2016 ASDAN Math Tournament, 12
Find the number of real solutions $x$, in radians, to
$$\sin(x)=\frac{x}{1000}.$$
2017 ASDAN Math Tournament, 24
Consider all rational numbers of the form $\tfrac{p}{q}$ where $p,q$ are relatively prime positive integers less than or equal to $8$, and plot them on the $xy$-plane, where $\tfrac{p}{q}$ corresponds to point $(p,q)$. Arrange the rationals in increasing order $\{P_1,P_2,\dots,P_n\}$ and form a polygon by connecting points $P_i$ and $P_{i+1}$ for $1\le i<n$ and connecting both $P_1$ and $P_n$ to the origin. What is the area of the polygon?
2016 ASDAN Math Tournament, 19
Let $z\neq0$ be a complex number satisfying $z^2=z+i|z|$. ($|z|$ denotes the length between the origin and $z$ in the complex plane.) Find $z\cdot\overline{z}$, where $\overline{z}=a-bi$ is the complex conjugate of $z=a+bi$.
2016 ASDAN Math Tournament, 6
Suppose we have $3$ baskets and $4$ distinguishable balls. Each ball is placed into a randomly selected basket. Compute the probability that the basket with the most balls has at least $3$ balls.
2017 ASDAN Math Tournament, 7
Point $C$ is chosen on the arc of a semicircle with diameter $AB$. The two circles with diameters of $AC$ and $BC$ intersect again at point $D$. If $DA=20$ and $DB=16$, compute the length of $DC$.
2016 ASDAN Math Tournament, 13
Suppose $\{a_n\}_{n=1}^\infty$ is a sequence. The partial sums $\{s_n\}_{n=1}^\infty$ are defined by
$$s_n=\sum_{i=1}^na_i.$$
The Cesàro sums are then defined as $\{A_n\}_{n=1}^\infty$, where
$$A_n=\frac{1}{n}\cdot\sum_{i=1}^ns_i.$$
Let $a_n=(-1)^{n+1}$. What is the limit of the Cesàro sums of $\{a_n\}_{n=1}^\infty$ as $n$ goes to infinity?
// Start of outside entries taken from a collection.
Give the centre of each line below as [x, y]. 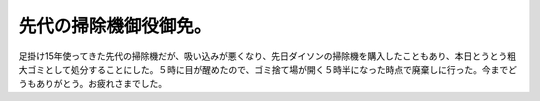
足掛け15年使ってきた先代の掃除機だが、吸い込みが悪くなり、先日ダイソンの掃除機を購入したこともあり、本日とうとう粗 [267, 56]
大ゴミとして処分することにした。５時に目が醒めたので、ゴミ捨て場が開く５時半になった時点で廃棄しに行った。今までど [268, 69]
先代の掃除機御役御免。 [115, 26]
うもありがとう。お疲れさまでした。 [93, 84]
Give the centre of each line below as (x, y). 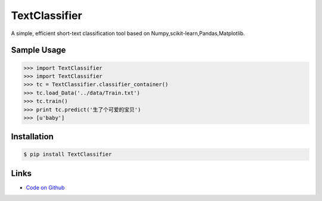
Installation (32, 137)
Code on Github (45, 187)
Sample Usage (38, 50)
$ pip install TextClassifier (68, 154)

2016 ASDAN Math Tournament, 26
The Euclidean Algorithm on inputs $a$ and $b$ is a way to find the greatest common divisor $\gcd(a,b)$. Suppose WLOG that $a>b$. On each step of the Euclidan Algorithm, we solve the equation $a=bq+r$ for integers $q,r$ such that $0\leq r<b$, and repeat on $b$ and $r$. Thus $\gcd(a,b)=\gcd(b,r)$, and we repeat. If $r=0$, we are done. For example, $\gcd(100,15)=\gcd(15,10)=\gcd(10,5)=5$, because $100=15\cdot6+10$, $15=10\cdot1+5$, and $10=5\cdot2+0$. Thus, the Euclidean Algorithm here takes $3$ steps. What is the largest number of steps that the Euclidean Algorithm can take on some integer inputs $a,b$ where $0<a,b<10^{2016}$?
Let $C$ be the actual answer and $A$ be the answer you submit. If $\tfrac{|A-C|}{C}>\tfrac{1}{2}$, then your score will be $0$. Otherwise, your score will be given by $\max\{0,\lceil25-2(\tfrac{|A-C|}{20})^{1/2.2}\rceil\}$.